» What this task involves:
Filter the lines below, keeping each one that holds "centre".

Data records
○ ○ ○

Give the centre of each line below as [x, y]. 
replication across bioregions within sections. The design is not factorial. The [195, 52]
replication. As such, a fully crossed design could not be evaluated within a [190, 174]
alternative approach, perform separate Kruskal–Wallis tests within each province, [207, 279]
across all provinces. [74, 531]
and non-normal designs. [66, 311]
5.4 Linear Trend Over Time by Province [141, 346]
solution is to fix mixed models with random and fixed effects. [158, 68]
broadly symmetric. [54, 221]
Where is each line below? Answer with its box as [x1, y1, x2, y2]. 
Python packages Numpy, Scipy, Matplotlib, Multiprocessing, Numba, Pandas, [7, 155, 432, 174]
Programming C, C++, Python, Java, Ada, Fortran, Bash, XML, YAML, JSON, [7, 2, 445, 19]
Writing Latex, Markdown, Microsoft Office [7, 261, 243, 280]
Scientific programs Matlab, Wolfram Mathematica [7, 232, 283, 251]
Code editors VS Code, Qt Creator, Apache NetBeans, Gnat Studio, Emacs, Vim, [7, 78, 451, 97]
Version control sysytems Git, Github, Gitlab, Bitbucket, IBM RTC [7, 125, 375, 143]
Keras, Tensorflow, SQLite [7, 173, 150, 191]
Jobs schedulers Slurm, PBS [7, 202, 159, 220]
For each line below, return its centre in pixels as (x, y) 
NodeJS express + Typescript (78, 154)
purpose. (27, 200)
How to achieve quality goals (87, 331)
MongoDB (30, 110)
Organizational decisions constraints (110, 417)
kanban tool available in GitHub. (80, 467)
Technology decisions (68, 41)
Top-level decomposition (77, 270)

○ ○ ○

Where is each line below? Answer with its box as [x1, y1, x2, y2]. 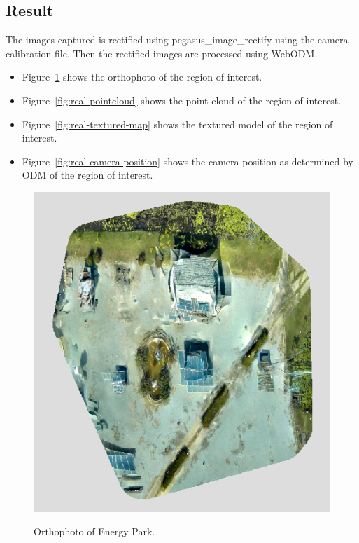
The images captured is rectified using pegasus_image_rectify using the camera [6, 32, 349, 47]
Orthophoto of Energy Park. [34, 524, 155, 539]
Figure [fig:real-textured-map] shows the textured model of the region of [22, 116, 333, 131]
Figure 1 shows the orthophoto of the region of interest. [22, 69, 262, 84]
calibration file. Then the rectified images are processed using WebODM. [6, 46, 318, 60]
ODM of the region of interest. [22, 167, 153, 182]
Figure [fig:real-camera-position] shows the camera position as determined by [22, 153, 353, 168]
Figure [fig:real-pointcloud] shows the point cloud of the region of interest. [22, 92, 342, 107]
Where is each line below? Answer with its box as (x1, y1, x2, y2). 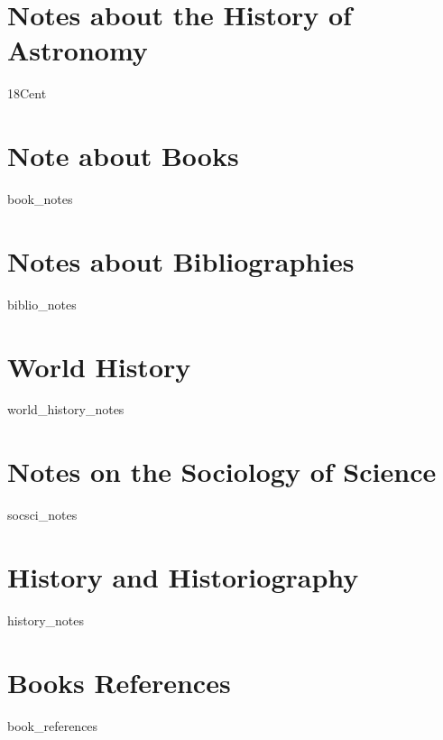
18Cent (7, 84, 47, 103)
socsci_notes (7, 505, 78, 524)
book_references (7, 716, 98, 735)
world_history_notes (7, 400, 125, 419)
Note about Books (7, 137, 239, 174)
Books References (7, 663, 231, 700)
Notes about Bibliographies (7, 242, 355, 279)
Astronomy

○ ○ ○

» Exercise answer:
Give the centre of each line below as [x, y]. 
For each line below, return its centre in pixels as (x, y) 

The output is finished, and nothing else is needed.